▶ [What you will do]:
Exclude the pictures and set down, unaltered, the lines from the one that holds "of Health-related Intuition" through the end of the data.

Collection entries
<<<<

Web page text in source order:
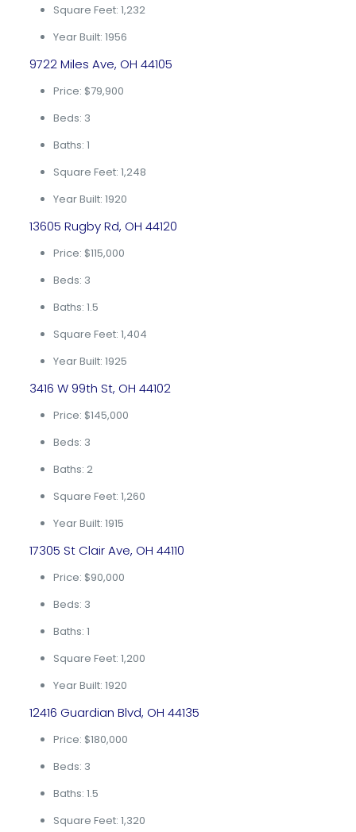
Square Feet: 1,232
Year Built: 1956
9722 Miles Ave, OH 44105
Price: $79,900
Beds: 3
Baths: 1
Square Feet: 1,248
Year Built: 1920
13605 Rugby Rd, OH 44120
Price: $115,000
Beds: 3
Baths: 1.5
Square Feet: 1,404
Year Built: 1925
3416 W 99th St, OH 44102
Price: $145,000
Beds: 3
Baths: 2
Square Feet: 1,260
Year Built: 1915
17305 St Clair Ave, OH 44110
Price: $90,000
Beds: 3
Baths: 1
Square Feet: 1,200
Year Built: 1920
12416 Guardian Blvd, OH 44135
Price: $180,000
Beds: 3
Baths: 1.5
Square Feet: 1,320
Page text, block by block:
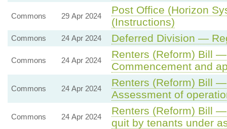
Commons 29 Apr 2024
Post Office (Horizon
(Instructions)
Commons 24 Apr 2024 Deferred Division —
Commons 24 Apr 2024
Renters (Reform) Bill
Commencement and
Commons 24 Apr 2024
Renters (Reform) Bill
Assessment of
Commons 24 Apr 2024
Renters (Reform) Bill
quit by tenants under
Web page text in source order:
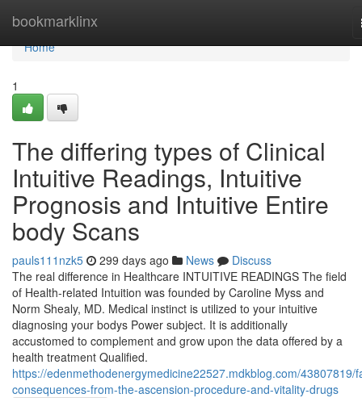
bookmarklinx
Home
Home
1
The differing types of Clinical
Intuitive Readings, Intuitive
Prognosis and Intuitive Entire
body Scans
pauls111nzk5 299 days ago News
Discuss
The real difference in Healthcare INTUITIVE READINGS The field
of Health-related Intuition was founded by Caroline Myss and
Norm Shealy, MD. Medical instinct is utilized to your intuitive
diagnosing your bodys Power subject. It is additionally
accustomed to complement and grow upon the data offered by a
health treatment Qualified.
https://edenmethodenergymedicine22527.mdkblog.com/43807819/
consequences-from-the-ascension-procedure-and-vitality-drugs
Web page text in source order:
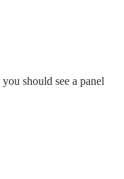
should see a panel

>>>>

▶ [Response to the exercise]:
of Health-related Intuition was founded by Caroline Myss and
Norm Shealy, MD. Medical instinct is utilized to your intuitive
diagnosing your bodys Power subject. It is additionally
accustomed to complement and grow upon the data offered by a
health treatment Qualified.
https://edenmethodenergymedicine22527.mdkblog.com/43807819/
consequences-from-the-ascension-procedure-and-vitality-drugs
Web page text in source order:
should see a panel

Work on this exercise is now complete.